Art appeals in hospitality

February 8th, 2012 by Susan Reynard | Categories: hotels, industry, people, restaurants, tourism

Artworks have long been a main feature across the hospitality industry. A current trend, seen at the new Pot Luck Club & Gallery restaurant in Cape Town and the Hyatt Regency Oubaai Golf Resort & Spa on the Garden Route is to host artists on a rotating basis. This keeps the artwork current and gives guests to the establishments added value as they get to experience the top quality artwork as well as hospitality offering.

South African born and internationally celebrated sculptor Anton Smit’s work is being exhibited at Hyatt Regency Oubaai Golf Resort & Spa in the heart of the Garden Route. The hotel’s location serves as an ideal backdrop for these works of art, like “Batsheba, the beloved one of David”, which looks like it is quietly contemplating the beautiful gardens and homes on the resort. His works offer a sensory experience, as he combines enormous structural mastery to fine detail. Smit loves poetry and says his inspiration to create stems from looking to produce poetry of word and form, as man emulates and assimilates nature.

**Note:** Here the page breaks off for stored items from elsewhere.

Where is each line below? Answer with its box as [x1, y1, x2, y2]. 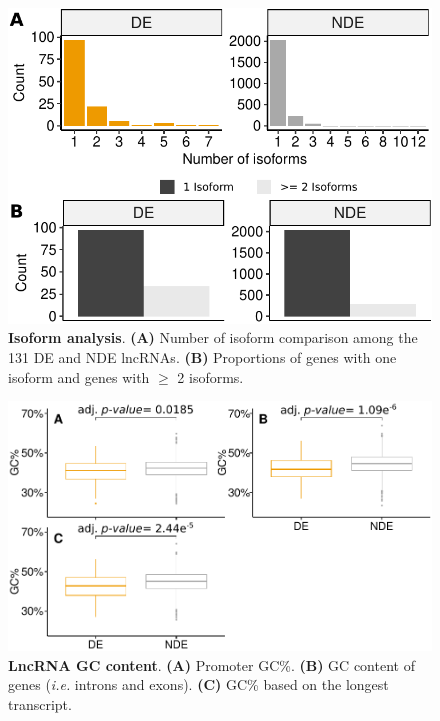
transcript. [8, 693, 72, 714]
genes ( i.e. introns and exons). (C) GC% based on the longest [8, 674, 389, 695]
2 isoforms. [177, 366, 244, 387]
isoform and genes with [8, 366, 150, 387]
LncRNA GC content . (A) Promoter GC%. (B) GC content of [8, 654, 415, 675]
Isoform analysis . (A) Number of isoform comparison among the [8, 327, 418, 348]
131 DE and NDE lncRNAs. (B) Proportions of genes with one [8, 347, 397, 368]
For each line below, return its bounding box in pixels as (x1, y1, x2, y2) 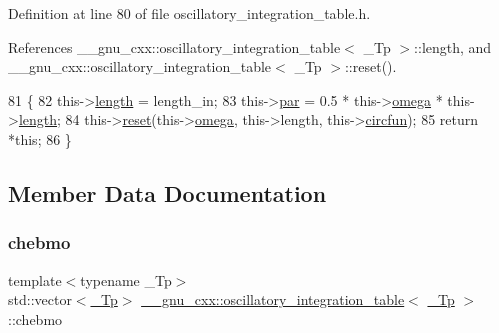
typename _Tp (80, 269, 172, 290)
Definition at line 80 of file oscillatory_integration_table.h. (8, 3, 371, 23)
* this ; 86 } (8, 128, 72, 149)
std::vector (8, 289, 72, 310)
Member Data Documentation (8, 177, 327, 208)
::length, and (414, 36, 492, 57)
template (8, 269, 62, 290)
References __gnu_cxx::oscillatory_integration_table (8, 36, 341, 57)
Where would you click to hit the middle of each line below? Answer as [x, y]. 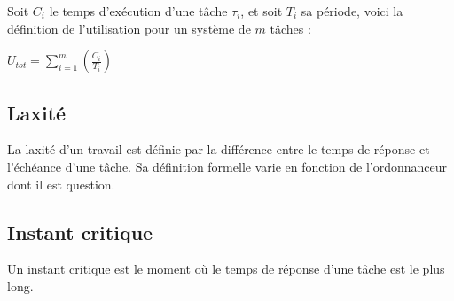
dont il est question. [61, 184]
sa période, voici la [352, 11]
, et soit [262, 11]
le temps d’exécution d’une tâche [138, 11]
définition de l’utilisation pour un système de [129, 28]
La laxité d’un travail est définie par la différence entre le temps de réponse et [219, 149]
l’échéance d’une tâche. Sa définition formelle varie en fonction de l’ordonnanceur [227, 166]
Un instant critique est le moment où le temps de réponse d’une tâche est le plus [226, 269]
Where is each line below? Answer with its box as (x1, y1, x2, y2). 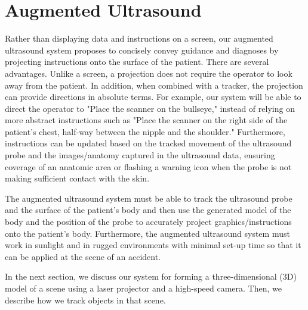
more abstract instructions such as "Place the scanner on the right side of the (5, 114, 288, 126)
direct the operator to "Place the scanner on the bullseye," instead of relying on (5, 102, 295, 114)
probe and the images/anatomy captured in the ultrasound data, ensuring (5, 149, 275, 161)
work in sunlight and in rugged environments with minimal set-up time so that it (5, 239, 301, 251)
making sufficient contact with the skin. (5, 172, 150, 184)
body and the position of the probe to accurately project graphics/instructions (5, 215, 292, 228)
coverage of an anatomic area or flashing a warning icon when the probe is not (5, 160, 292, 173)
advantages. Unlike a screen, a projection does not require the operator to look (5, 67, 292, 79)
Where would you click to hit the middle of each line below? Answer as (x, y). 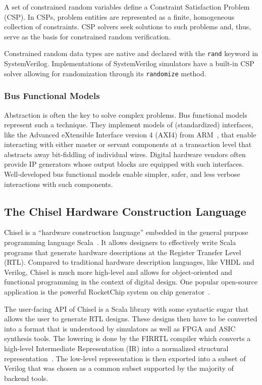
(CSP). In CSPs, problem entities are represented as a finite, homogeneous (119, 16)
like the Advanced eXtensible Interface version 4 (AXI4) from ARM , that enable (130, 134)
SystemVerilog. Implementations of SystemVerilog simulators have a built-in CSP (129, 63)
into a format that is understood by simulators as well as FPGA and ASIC (120, 328)
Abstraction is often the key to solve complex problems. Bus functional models (126, 114)
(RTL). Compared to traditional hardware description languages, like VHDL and (129, 262)
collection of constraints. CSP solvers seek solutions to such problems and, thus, (128, 27)
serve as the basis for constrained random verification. (87, 36)
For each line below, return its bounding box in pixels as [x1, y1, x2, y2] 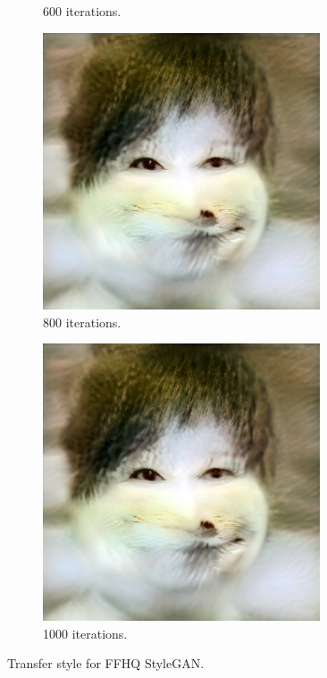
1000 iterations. [43, 623, 128, 642]
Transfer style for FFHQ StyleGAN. [7, 654, 205, 673]
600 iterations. [43, 2, 122, 20]
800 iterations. [43, 312, 122, 331]

At the newly opened Pot Luck Club in Woodstock, Cape Town, artwork by Cape Town-based painter Peter Eastman is on display. He is inspired by early man fossil sites like Sterkfontein and his work includes a collection of semi-abstracted and reinterpreted landscapes. Eastman has spent time restoring antiquities and has exhibited locally and internationally in galleries and at art fairs. His work has been seen around Cape Town and Johannesburg as well as in the Netherlands, Switzerland and Italy.

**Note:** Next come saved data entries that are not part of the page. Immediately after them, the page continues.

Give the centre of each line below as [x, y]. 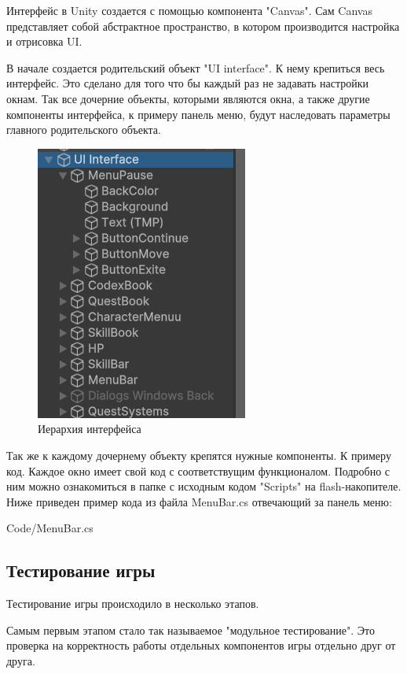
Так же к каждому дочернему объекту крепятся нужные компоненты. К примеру [199, 455]
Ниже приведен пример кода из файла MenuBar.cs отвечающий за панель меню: [199, 501]
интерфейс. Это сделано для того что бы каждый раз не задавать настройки [188, 83]
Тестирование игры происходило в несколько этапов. [133, 604]
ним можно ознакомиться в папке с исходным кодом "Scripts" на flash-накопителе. [204, 486]
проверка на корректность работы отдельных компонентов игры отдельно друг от [201, 645]
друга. [21, 660]
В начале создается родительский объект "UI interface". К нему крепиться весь [196, 67]
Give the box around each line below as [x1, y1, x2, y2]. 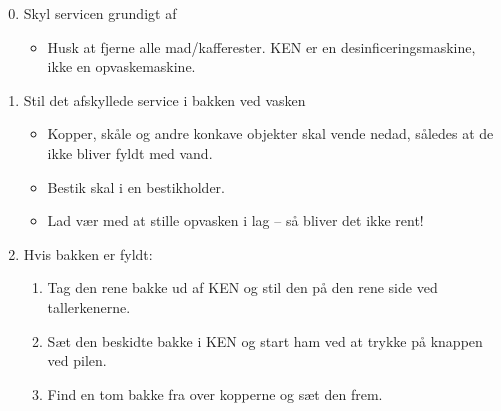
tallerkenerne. [47, 296, 131, 317]
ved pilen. [47, 350, 107, 371]
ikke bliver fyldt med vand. [47, 142, 213, 163]
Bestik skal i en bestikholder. [47, 176, 226, 197]
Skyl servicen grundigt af [23, 3, 177, 23]
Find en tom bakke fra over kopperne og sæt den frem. [47, 383, 383, 404]
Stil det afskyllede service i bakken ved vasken [23, 89, 306, 110]
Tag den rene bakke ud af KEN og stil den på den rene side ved [47, 277, 438, 298]
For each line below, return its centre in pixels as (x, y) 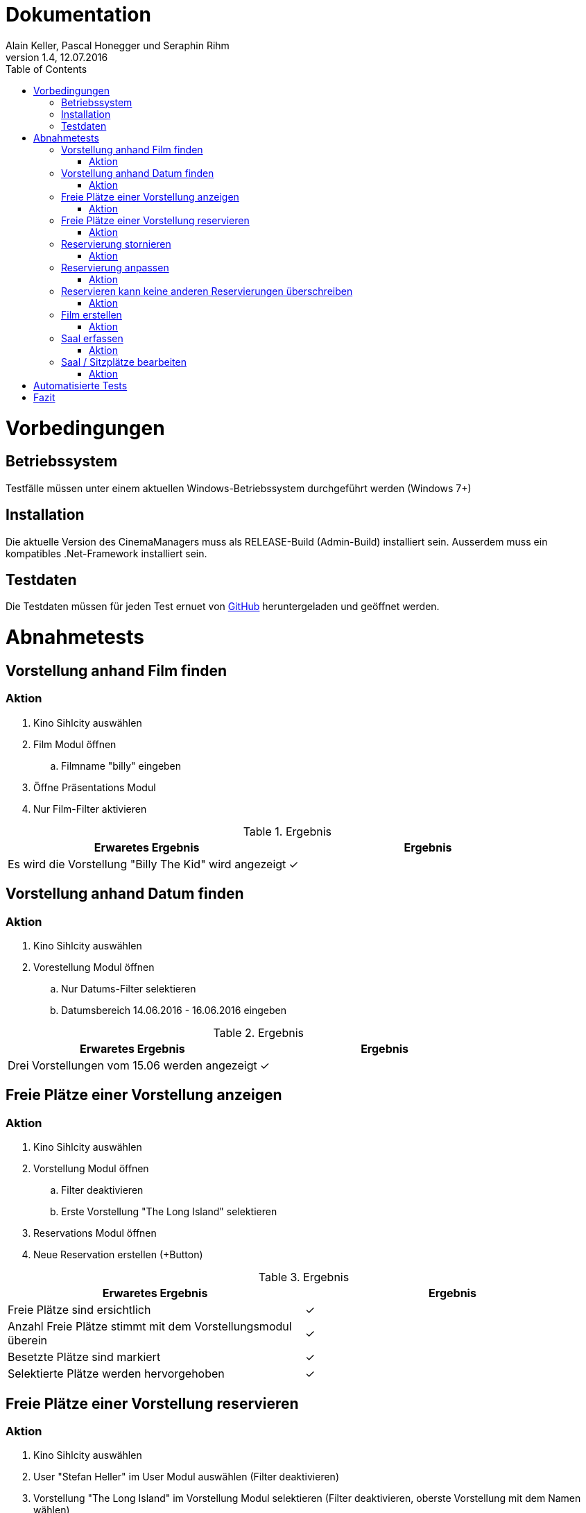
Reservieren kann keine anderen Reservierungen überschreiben (207, 291)
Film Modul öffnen (75, 744)
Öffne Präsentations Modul (95, 787)
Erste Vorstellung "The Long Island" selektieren (169, 1212)
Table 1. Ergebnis (287, 831)
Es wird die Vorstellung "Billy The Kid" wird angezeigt (147, 864)
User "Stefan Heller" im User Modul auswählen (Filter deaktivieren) (186, 1477)
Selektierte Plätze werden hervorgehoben (116, 1374)
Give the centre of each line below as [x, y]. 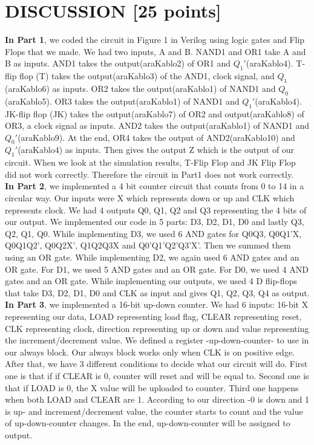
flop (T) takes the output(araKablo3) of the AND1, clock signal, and [147, 76]
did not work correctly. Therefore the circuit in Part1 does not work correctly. [149, 174]
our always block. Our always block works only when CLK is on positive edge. [150, 352]
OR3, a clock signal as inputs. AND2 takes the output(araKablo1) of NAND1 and [157, 125]
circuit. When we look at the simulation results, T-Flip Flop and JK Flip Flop [150, 162]
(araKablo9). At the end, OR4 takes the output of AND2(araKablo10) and [156, 137]
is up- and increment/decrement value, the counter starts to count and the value [154, 411]
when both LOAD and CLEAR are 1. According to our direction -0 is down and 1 [157, 399]
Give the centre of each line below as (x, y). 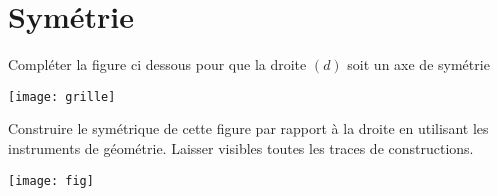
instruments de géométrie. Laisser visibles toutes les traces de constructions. (241, 147)
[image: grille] (62, 96)
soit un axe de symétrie (418, 64)
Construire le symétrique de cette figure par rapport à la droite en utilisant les (248, 128)
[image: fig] (51, 180)
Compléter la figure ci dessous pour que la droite (157, 64)
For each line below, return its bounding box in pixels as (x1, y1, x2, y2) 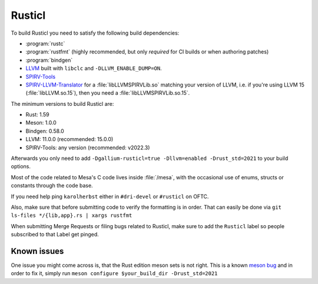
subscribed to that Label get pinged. (11, 231, 100, 238)
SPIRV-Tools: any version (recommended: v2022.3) (25, 144, 150, 151)
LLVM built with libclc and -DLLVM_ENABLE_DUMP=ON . (25, 65, 162, 72)
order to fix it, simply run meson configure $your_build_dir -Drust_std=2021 (11, 270, 218, 277)
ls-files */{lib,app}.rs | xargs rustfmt (11, 212, 132, 219)
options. (11, 163, 31, 170)
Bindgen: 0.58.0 (25, 127, 64, 135)
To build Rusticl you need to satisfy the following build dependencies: (11, 29, 180, 36)
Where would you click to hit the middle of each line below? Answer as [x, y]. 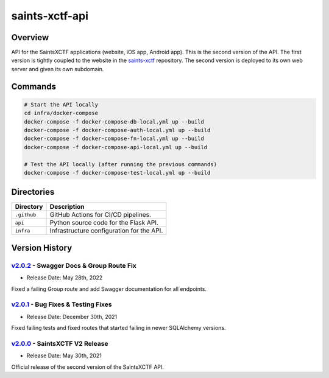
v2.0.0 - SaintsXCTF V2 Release [60, 343]
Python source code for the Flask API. [104, 223]
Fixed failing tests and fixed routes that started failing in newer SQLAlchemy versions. [119, 328]
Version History [42, 247]
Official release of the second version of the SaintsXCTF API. [88, 367]
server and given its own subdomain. [58, 69]
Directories [33, 192]
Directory [29, 207]
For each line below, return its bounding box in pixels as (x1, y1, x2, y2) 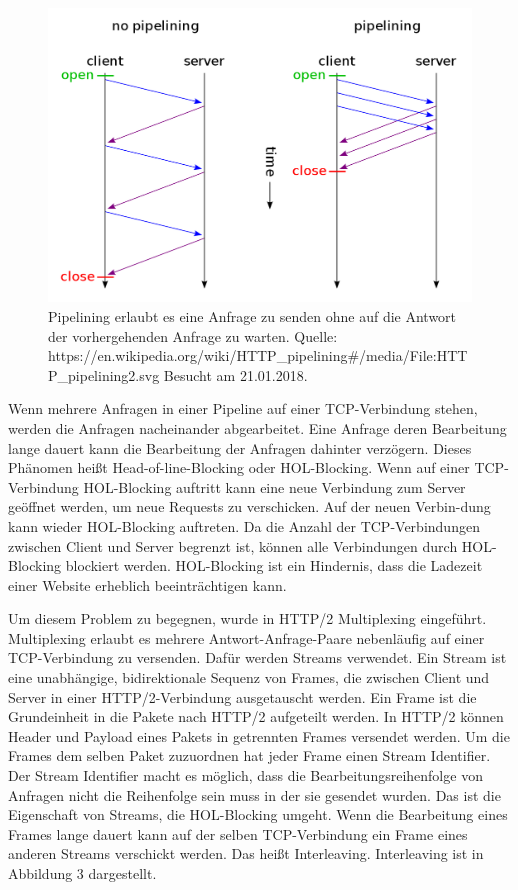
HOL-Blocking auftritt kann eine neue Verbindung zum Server (83, 476, 466, 497)
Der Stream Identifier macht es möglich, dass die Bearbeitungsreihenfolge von (8, 765, 483, 786)
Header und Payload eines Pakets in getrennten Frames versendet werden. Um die (8, 725, 510, 746)
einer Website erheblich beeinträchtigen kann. (8, 574, 287, 595)
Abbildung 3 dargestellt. (8, 863, 157, 884)
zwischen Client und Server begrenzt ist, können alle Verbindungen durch (8, 535, 458, 556)
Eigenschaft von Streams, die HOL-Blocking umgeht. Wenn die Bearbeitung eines (8, 804, 508, 825)
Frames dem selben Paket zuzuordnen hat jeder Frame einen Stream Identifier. (8, 745, 491, 766)

The collection of works he is exhibiting at The Pot Luck Club & Gallery, “Buried in Black and White”, takes its title from the main painting triptych which features prominently. It depicts a path in a forest running past a fossil site where the sedimentary layers of rock have been exposed by natural weathering. Fragments lie strewn across the path which recedes into the distance. He explains that the process of making the painting mimicked, to some extent, the process of the burial and subsequent revealing of fossils over time due to the weathering process.